§ Directions for this task
Verbatim copy, images excluded: write out each record shown below.

§ Records from a data source
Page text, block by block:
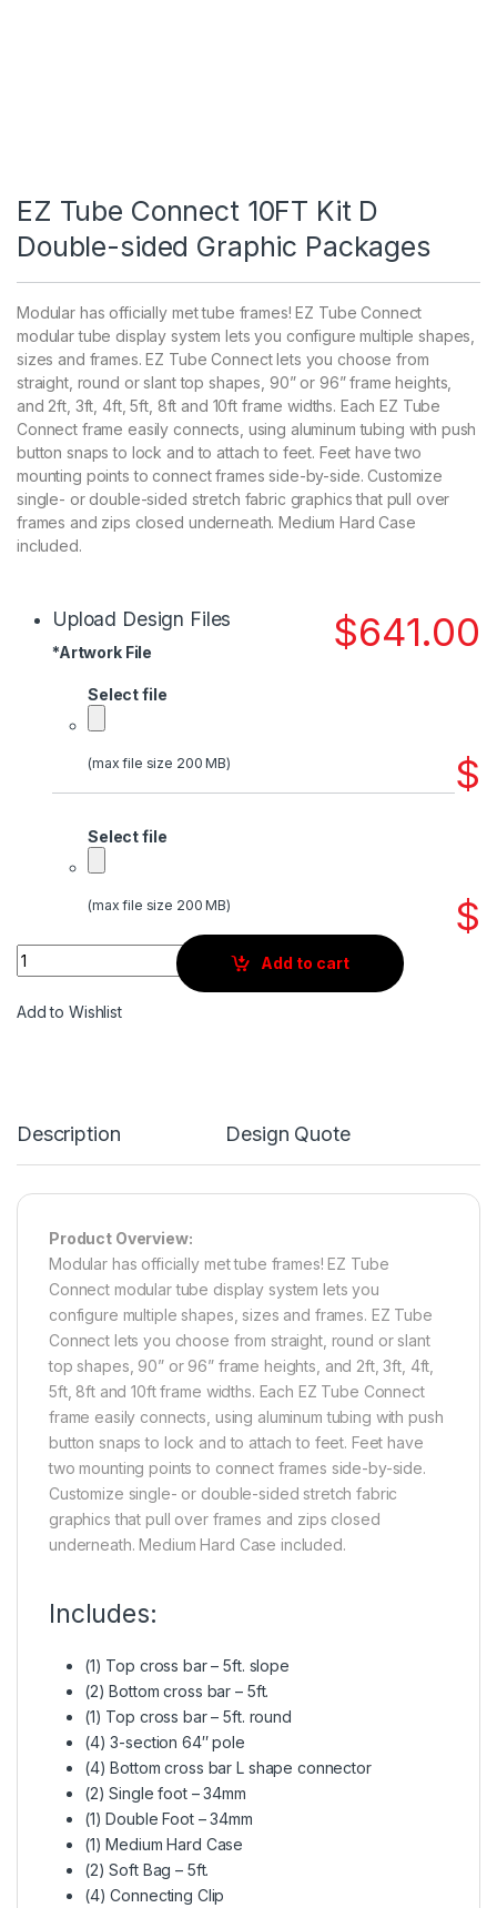
EZ Tube Connect 10FT Kit D
Double-sided Graphic Packages
Modular has officially met tube frames! EZ Tube Connect
modular tube display system lets you configure multiple shapes,
sizes and frames. EZ Tube Connect lets you choose from
straight, round or slant top shapes, 90” or 96” frame heights,
and 2ft, 3ft, 4ft, 5ft, 8ft and 10ft frame widths. Each EZ Tube
Connect frame easily connects, using aluminum tubing with push
button snaps to lock and to attach to feet. Feet have two
mounting points to connect frames side-by-side. Customize
single- or double-sided stretch fabric graphics that pull over
frames and zips closed underneath. Medium Hard Case
included.
$641.00
Upload Design Files
*Artwork File
Select file
(max file size 200 MB) $
Select file
(max file size 200 MB) $
Quantity
Add to cart
Add to Wishlist
Description Design Quote
Product Overview:
Modular has officially met tube frames! EZ Tube
Connect modular tube display system lets you
configure multiple shapes, sizes and frames. EZ Tube
Connect lets you choose from straight, round or slant
top shapes, 90” or 96” frame heights, and 2ft, 3ft, 4ft,
5ft, 8ft and 10ft frame widths. Each EZ Tube Connect
frame easily connects, using aluminum tubing with push
button snaps to lock and to attach to feet. Feet have
two mounting points to connect frames side-by-side.
Customize single- or double-sided stretch fabric
graphics that pull over frames and zips closed
underneath. Medium Hard Case included.
Includes:
(1) Top cross bar – 5ft. slope
(2) Bottom cross bar – 5ft.
(1) Top cross bar – 5ft. round
(4) 3-section 64″ pole
(4) Bottom cross bar L shape connector
(2) Single foot – 34mm
(1) Double Foot – 34mm
(1) Medium Hard Case
(2) Soft Bag – 5ft.
(4) Connecting Clip
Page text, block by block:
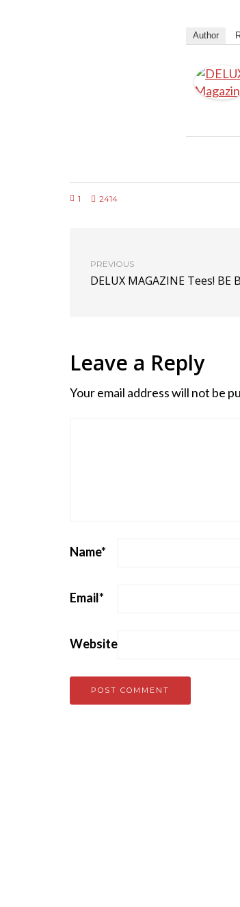
Author
1 2414
PREVIOUS
DELUX MAGAZINE Tees! BE
Leave a Reply
Your email address will not be
Name*
Email*
Website
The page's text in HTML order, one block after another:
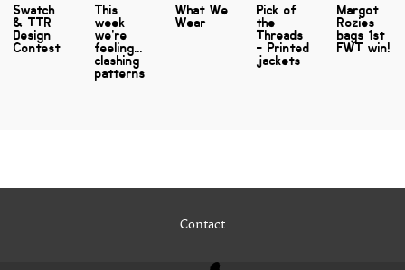
Swatch
& TTR
Design
Contest
This
week
we're
feeling...
clashing
patterns
What We
Wear
Pick of
the
Threads
- Printed
jackets
Margot
Rozies
bags 1st
FWT win!
Contact
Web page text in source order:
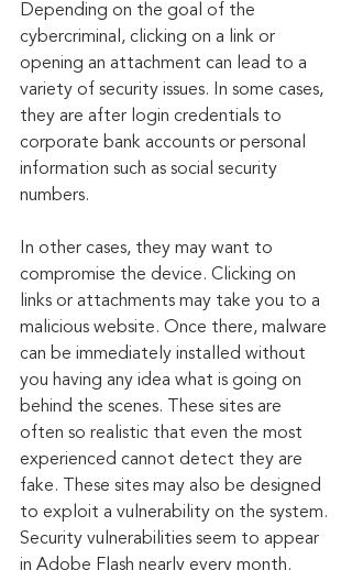
Depending on the goal of the
cybercriminal, clicking on a link or
opening an attachment can lead to a
variety of security issues. In some cases,
they are after login credentials to
corporate bank accounts or personal
information such as social security
numbers.
In other cases, they may want to
compromise the device. Clicking on
links or attachments may take you to a
malicious website. Once there, malware
can be immediately installed without
you having any idea what is going on
behind the scenes. These sites are
often so realistic that even the most
experienced cannot detect they are
fake. These sites may also be designed
to exploit a vulnerability on the system.
Security vulnerabilities seem to appear
in Adobe Flash nearly every month.
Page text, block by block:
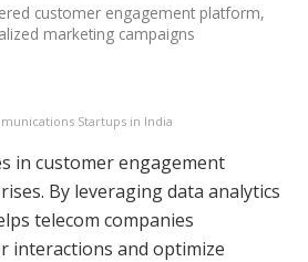
customer engagement platform,
marketing campaigns
Startups in India
in customer engagement
By leveraging data analytics
telecom companies
interactions and optimize
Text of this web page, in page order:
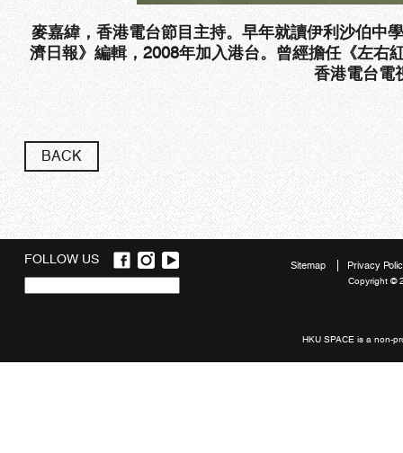
麥嘉緯，香港電台節目主持。早年就讀伊利沙伯中
濟日報》編輯， 2008年加入港台。曾經擔任《左右
香港電台電
BACK
FOLLOW US
Sitemap Privacy
Copyright ©
HKU SPACE is a non-
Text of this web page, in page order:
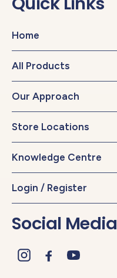
Home
All Products
Our Approach
Store Locations
Knowledge Centre
Login / Register
Social Media
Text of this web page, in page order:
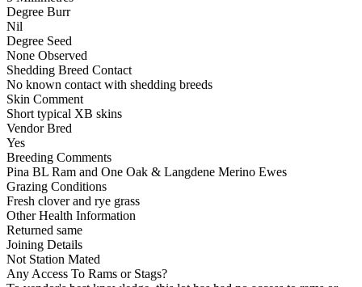
Degree Burr
Nil
Degree Seed
None Observed
Shedding Breed Contact
No known contact with shedding breeds
Skin Comment
Short typical XB skins
Vendor Bred
Yes
Breeding Comments
Pina BL Ram and One Oak & Langdene Merino Ewes
Grazing Conditions
Fresh clover and rye grass
Other Health Information
Returned same
Joining Details
Not Station Mated
Any Access To Rams or Stags?
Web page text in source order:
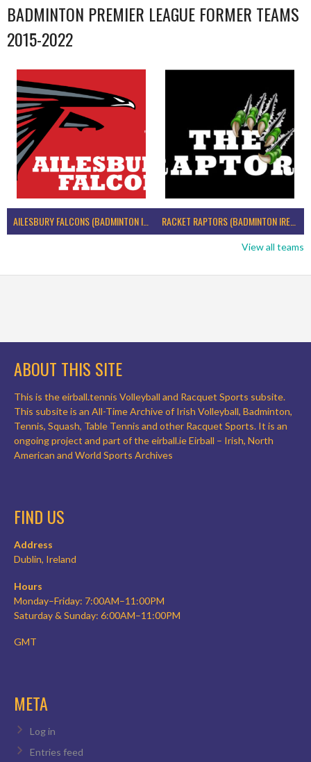
BADMINTON PREMIER LEAGUE FORMER TEAMS
2015-2022
AILESBURY FALCONS (BADMINTON IRELAND) RACKET RAPTORS (BADMINTON IRELAND)
View all teams
ABOUT THIS SITE
This is the eirball.tennis Volleyball and Racquet Sports subsite.
This subsite is an All-Time Archive of Irish Volleyball, Badminton,
Tennis, Squash, Table Tennis and other Racquet Sports. It is an
ongoing project and part of the eirball.ie Eirball – Irish, North
American and World Sports Archives
FIND US
Address
Dublin, Ireland
Hours
Monday–Friday: 7:00AM–11:00PM
Saturday & Sunday: 6:00AM–11:00PM
GMT
META
Log in
Entries feed
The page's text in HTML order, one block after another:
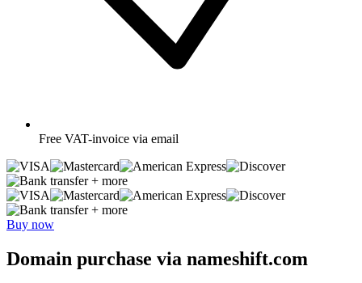
Free VAT-invoice via email
+ more
+ more
Buy now
Domain purchase via nameshift.com
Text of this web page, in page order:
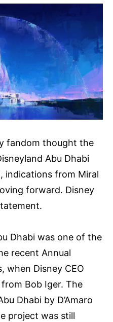
fandom thought the
Abu Dhabi
indications from Miral
forward. Disney
Dhabi was one of the
recent Annual
when Disney CEO
Bob Iger. The
Dhabi by D’Amaro
project was still
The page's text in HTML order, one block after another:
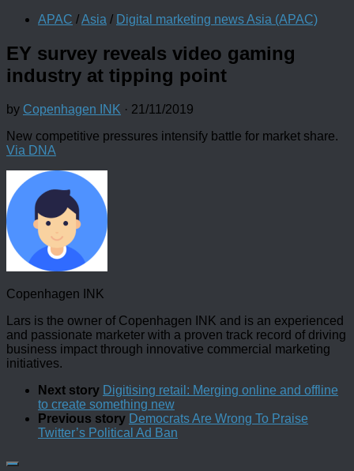
APAC /Asia / Digital marketing news Asia (APAC)
EY survey reveals video gaming
industry at tipping point
by Copenhagen INK · 21/11/2019
New competitive pressures intensify battle for market share.
Via DNA
Copenhagen INK
Lars is the owner of Copenhagen INK and is an experienced
and passionate marketer with a proven track record of driving
business impact through innovative commercial marketing
initiatives.
Next story Digitising retail: Merging online and offline
to create something new
Previous story Democrats Are Wrong To Praise
Twitter’s Political Ad Ban
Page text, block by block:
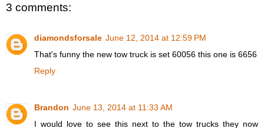
3 comments:
diamondsforsale June 12, 2014 at 12:59 PM
That's funny the new tow truck is set 60056 this one is 6656
Reply
Brandon June 13, 2014 at 11:33 AM
I would love to see this next to the tow trucks they now
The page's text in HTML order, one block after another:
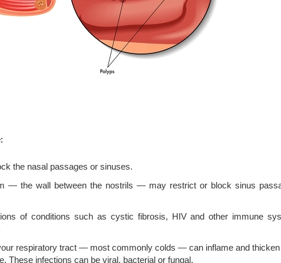
the nasal passages or sinuses.
— the wall between the nostrils — may restrict or block sinus
of conditions such as cystic fibrosis, HIV and other immune
respiratory tract — most commonly colds — can inflame and
These infections can be viral, bacterial or fungal.
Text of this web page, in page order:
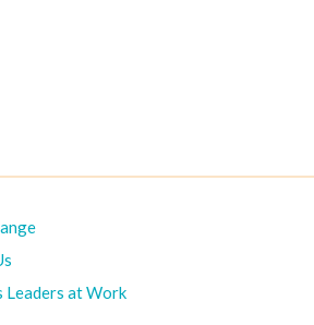
Leaders at Work
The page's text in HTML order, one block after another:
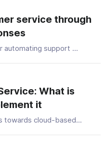
service through
automating support ...
What is
it
towards cloud-based...
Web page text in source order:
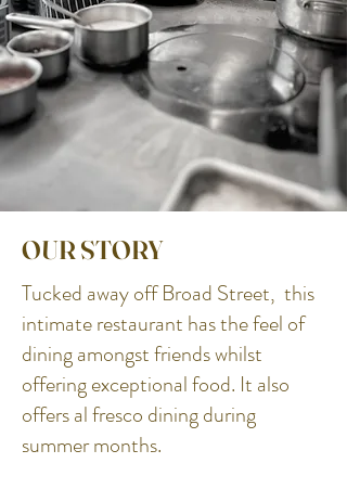
OUR STORY
Tucked away off Broad Street, this
intimate restaurant has the feel of
dining amongst friends whilst
offering exceptional food. It also
offers al fresco dining during
summer months.
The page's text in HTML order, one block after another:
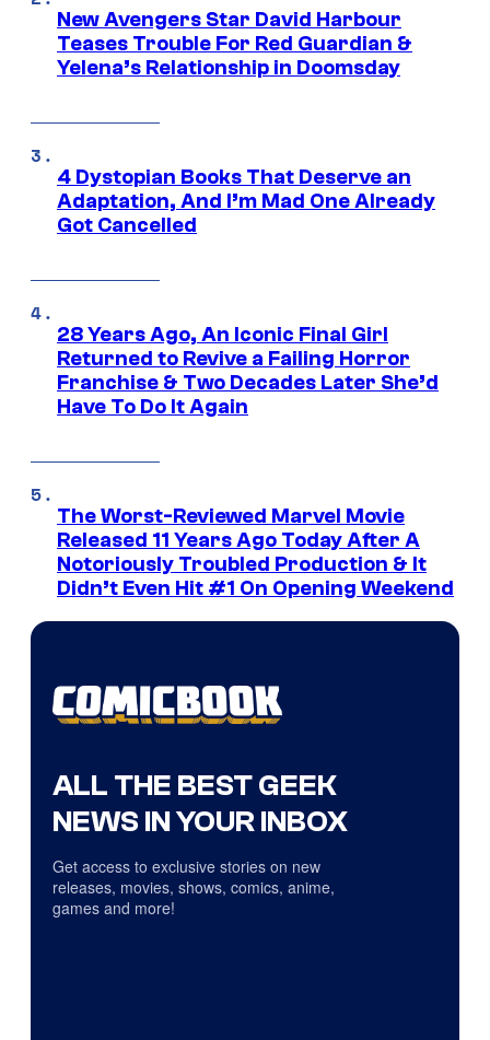
New Avengers Star David Harbour
Teases Trouble For Red Guardian &
Yelena’s Relationship in Doomsday
4 Dystopian Books That Deserve an
Adaptation, And I’m Mad One Already
Got Cancelled
28 Years Ago, An Iconic Final Girl
Returned to Revive a Failing Horror
Franchise & Two Decades Later She’d
Have To Do It Again
The Worst-Reviewed Marvel Movie
Released 11 Years Ago Today After A
Notoriously Troubled Production & It
Didn’t Even Hit #1 On Opening Weekend
ALL THE BEST GEEK
NEWS IN YOUR INBOX
Get access to exclusive stories on new
releases, movies, shows, comics, anime,
games and more!

§ Answer to this exercise
Page text, block by block:
EZ Tube Connect 10FT Kit D
Double-sided Graphic Packages
Modular has officially met tube frames! EZ Tube Connect
modular tube display system lets you configure multiple shapes,
sizes and frames. EZ Tube Connect lets you choose from
straight, round or slant top shapes, 90” or 96” frame heights,
and 2ft, 3ft, 4ft, 5ft, 8ft and 10ft frame widths. Each EZ Tube
Connect frame easily connects, using aluminum tubing with push
button snaps to lock and to attach to feet. Feet have two
mounting points to connect frames side-by-side. Customize
single- or double-sided stretch fabric graphics that pull over
frames and zips closed underneath. Medium Hard Case
included.
$641.00
Upload Design Files
*Artwork File
Select file
(max file size 200 MB) $
Select file
(max file size 200 MB) $
Quantity
Add to cart
Add to Wishlist
Description Design Quote
Product Overview:
Modular has officially met tube frames! EZ Tube
Connect modular tube display system lets you
configure multiple shapes, sizes and frames. EZ Tube
Connect lets you choose from straight, round or slant
top shapes, 90” or 96” frame heights, and 2ft, 3ft, 4ft,
5ft, 8ft and 10ft frame widths. Each EZ Tube Connect
frame easily connects, using aluminum tubing with push
button snaps to lock and to attach to feet. Feet have
two mounting points to connect frames side-by-side.
Customize single- or double-sided stretch fabric
graphics that pull over frames and zips closed
underneath. Medium Hard Case included.
Includes:
(1) Top cross bar – 5ft. slope
(2) Bottom cross bar – 5ft.
(1) Top cross bar – 5ft. round
(4) 3-section 64″ pole
(4) Bottom cross bar L shape connector
(2) Single foot – 34mm
(1) Double Foot – 34mm
(1) Medium Hard Case
(2) Soft Bag – 5ft.
(4) Connecting Clip
Page text, block by block:
Author
1 2414
PREVIOUS
DELUX MAGAZINE Tees! BE
Leave a Reply
Your email address will not be
Name*
Email*
Website
The page's text in HTML order, one block after another:
Swatch
& TTR
Design
Contest
This
week
we're
feeling...
clashing
patterns
What We
Wear
Pick of
the
Threads
- Printed
jackets
Margot
Rozies
bags 1st
FWT win!
Contact
Web page text in source order:
Depending on the goal of the
cybercriminal, clicking on a link or
opening an attachment can lead to a
variety of security issues. In some cases,
they are after login credentials to
corporate bank accounts or personal
information such as social security
numbers.
In other cases, they may want to
compromise the device. Clicking on
links or attachments may take you to a
malicious website. Once there, malware
can be immediately installed without
you having any idea what is going on
behind the scenes. These sites are
often so realistic that even the most
experienced cannot detect they are
fake. These sites may also be designed
to exploit a vulnerability on the system.
Security vulnerabilities seem to appear
in Adobe Flash nearly every month.
Page text, block by block:
customer engagement platform,
marketing campaigns
Startups in India
in customer engagement
By leveraging data analytics
telecom companies
interactions and optimize
Text of this web page, in page order:
麥嘉緯，香港電台節目主持。早年就讀伊利沙伯中
濟日報》編輯， 2008年加入港台。曾經擔任《左右
香港電台電
BACK
FOLLOW US
Sitemap Privacy
Copyright ©
HKU SPACE is a non-
Text of this web page, in page order:
Home
All Products
Our Approach
Store Locations
Knowledge Centre
Login / Register
Social Media
Text of this web page, in page order:
Degree Burr
Nil
Degree Seed
None Observed
Shedding Breed Contact
No known contact with shedding breeds
Skin Comment
Short typical XB skins
Vendor Bred
Yes
Breeding Comments
Pina BL Ram and One Oak & Langdene Merino Ewes
Grazing Conditions
Fresh clover and rye grass
Other Health Information
Returned same
Joining Details
Not Station Mated
Any Access To Rams or Stags?
Web page text in source order:
BADMINTON PREMIER LEAGUE FORMER TEAMS
2015-2022
AILESBURY FALCONS (BADMINTON IRELAND) RACKET RAPTORS (BADMINTON IRELAND)
View all teams
ABOUT THIS SITE
This is the eirball.tennis Volleyball and Racquet Sports subsite.
This subsite is an All-Time Archive of Irish Volleyball, Badminton,
Tennis, Squash, Table Tennis and other Racquet Sports. It is an
ongoing project and part of the eirball.ie Eirball – Irish, North
American and World Sports Archives
FIND US
Address
Dublin, Ireland
Hours
Monday–Friday: 7:00AM–11:00PM
Saturday & Sunday: 6:00AM–11:00PM
GMT
META
Log in
Entries feed
The page's text in HTML order, one block after another:
Free VAT-invoice via email
+ more
+ more
Buy now
Domain purchase via nameshift.com
Text of this web page, in page order:
fandom thought the
Abu Dhabi
indications from Miral
forward. Disney
Dhabi was one of the
recent Annual
when Disney CEO
Bob Iger. The
Dhabi by D’Amaro
project was still
The page's text in HTML order, one block after another:
APAC /Asia / Digital marketing news Asia (APAC)
EY survey reveals video gaming
industry at tipping point
by Copenhagen INK · 21/11/2019
New competitive pressures intensify battle for market share.
Via DNA
Copenhagen INK
Lars is the owner of Copenhagen INK and is an experienced
and passionate marketer with a proven track record of driving
business impact through innovative commercial marketing
initiatives.
Next story Digitising retail: Merging online and offline
to create something new
Previous story Democrats Are Wrong To Praise
Twitter’s Political Ad Ban
Page text, block by block:
3 comments:
diamondsforsale June 12, 2014 at 12:59 PM
That's funny the new tow truck is set 60056 this one is 6656
Reply
Brandon June 13, 2014 at 11:33 AM
I would love to see this next to the tow trucks they now
The page's text in HTML order, one block after another:
the nasal passages or sinuses.
— the wall between the nostrils — may restrict or block sinus
of conditions such as cystic fibrosis, HIV and other immune
respiratory tract — most commonly colds — can inflame and
These infections can be viral, bacterial or fungal.
Text of this web page, in page order:
Leaders at Work
The page's text in HTML order, one block after another:
service through
automating support ...
What is
it
towards cloud-based...
Web page text in source order:
OUR STORY
Tucked away off Broad Street, this
intimate restaurant has the feel of
dining amongst friends whilst
offering exceptional food. It also
offers al fresco dining during
summer months.
The page's text in HTML order, one block after another:
New Avengers Star David Harbour
Teases Trouble For Red Guardian &
Yelena’s Relationship in Doomsday
4 Dystopian Books That Deserve an
Adaptation, And I’m Mad One Already
Got Cancelled
28 Years Ago, An Iconic Final Girl
Returned to Revive a Failing Horror
Franchise & Two Decades Later She’d
Have To Do It Again
The Worst-Reviewed Marvel Movie
Released 11 Years Ago Today After A
Notoriously Troubled Production & It
Didn’t Even Hit #1 On Opening Weekend
ALL THE BEST GEEK
NEWS IN YOUR INBOX
Get access to exclusive stories on new
releases, movies, shows, comics, anime,
games and more!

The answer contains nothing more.